# Can anybody here help with VPN configuration on a SonicWall TX-190?



## hbquikcomjamesl (Jul 1, 2015)

We have a SonicWall TX-190 that's been in service on our network for several years. In the past, we haven't needed the VPN functionality, but an increasing number of our employees now telecommute, and the lack of a VPN severely limits what they're able to do from home.

I've already viewed Andrew Crouthamel's tutorial, but it raises a number of questions, particularly because it assumes a new installation, rather than activation of the VPN feature on an existing installation.

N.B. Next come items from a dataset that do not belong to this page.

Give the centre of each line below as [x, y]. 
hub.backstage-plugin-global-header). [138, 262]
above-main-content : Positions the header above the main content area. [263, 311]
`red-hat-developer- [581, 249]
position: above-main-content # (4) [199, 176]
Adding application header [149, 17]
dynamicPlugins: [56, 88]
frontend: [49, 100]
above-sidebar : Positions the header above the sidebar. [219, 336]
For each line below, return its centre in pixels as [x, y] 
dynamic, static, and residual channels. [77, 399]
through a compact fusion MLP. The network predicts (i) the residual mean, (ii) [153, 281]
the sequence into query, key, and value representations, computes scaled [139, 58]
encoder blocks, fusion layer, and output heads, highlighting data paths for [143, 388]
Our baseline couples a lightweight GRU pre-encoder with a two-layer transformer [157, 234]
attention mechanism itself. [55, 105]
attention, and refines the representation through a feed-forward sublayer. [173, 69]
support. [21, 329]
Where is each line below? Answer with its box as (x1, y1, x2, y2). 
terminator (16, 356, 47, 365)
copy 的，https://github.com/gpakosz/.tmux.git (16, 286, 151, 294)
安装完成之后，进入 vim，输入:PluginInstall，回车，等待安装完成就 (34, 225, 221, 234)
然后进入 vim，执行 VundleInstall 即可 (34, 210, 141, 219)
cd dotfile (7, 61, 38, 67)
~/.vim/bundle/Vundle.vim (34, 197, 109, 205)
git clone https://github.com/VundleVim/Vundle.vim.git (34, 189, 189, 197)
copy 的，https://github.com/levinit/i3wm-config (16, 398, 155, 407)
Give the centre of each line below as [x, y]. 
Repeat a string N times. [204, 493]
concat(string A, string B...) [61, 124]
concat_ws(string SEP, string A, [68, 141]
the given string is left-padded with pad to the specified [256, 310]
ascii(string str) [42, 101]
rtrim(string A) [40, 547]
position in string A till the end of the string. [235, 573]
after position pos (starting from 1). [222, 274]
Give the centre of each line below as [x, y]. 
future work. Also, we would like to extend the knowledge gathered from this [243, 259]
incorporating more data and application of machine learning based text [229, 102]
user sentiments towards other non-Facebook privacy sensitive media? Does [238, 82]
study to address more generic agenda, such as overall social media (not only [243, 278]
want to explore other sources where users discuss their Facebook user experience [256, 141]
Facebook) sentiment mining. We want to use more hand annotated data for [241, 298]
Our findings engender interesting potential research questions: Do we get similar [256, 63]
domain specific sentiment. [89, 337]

In particular, near the end of the tutorial, he mentions that the VPN doesn't like having both ends of the tunnel at "zero" networks (I had to view somebody else's tutorial on network setup in order to even understand what he was talking about), but doesn't say anything about how to remediate that on a SonicWall that's already in service.

I've asked Mr. Crouthamel for more information on that, but haven't heard back from him. Likewise, I've tried to connect with SonicWall's own forum, but have been unable to do so, so far.

Can somebody help? I'm just a simple AS/400 applications programmer, not a network engineer! :banghead:


----------



## hbquikcomjamesl (Jul 1, 2015)

Oops TZ-190!

And I meant to include a link to the tutorial I alluded to:


----------



## MitchConner (May 8, 2015)

Hi mate,

This should help you:

http://support.software.dell.com/kb/sw7507


----------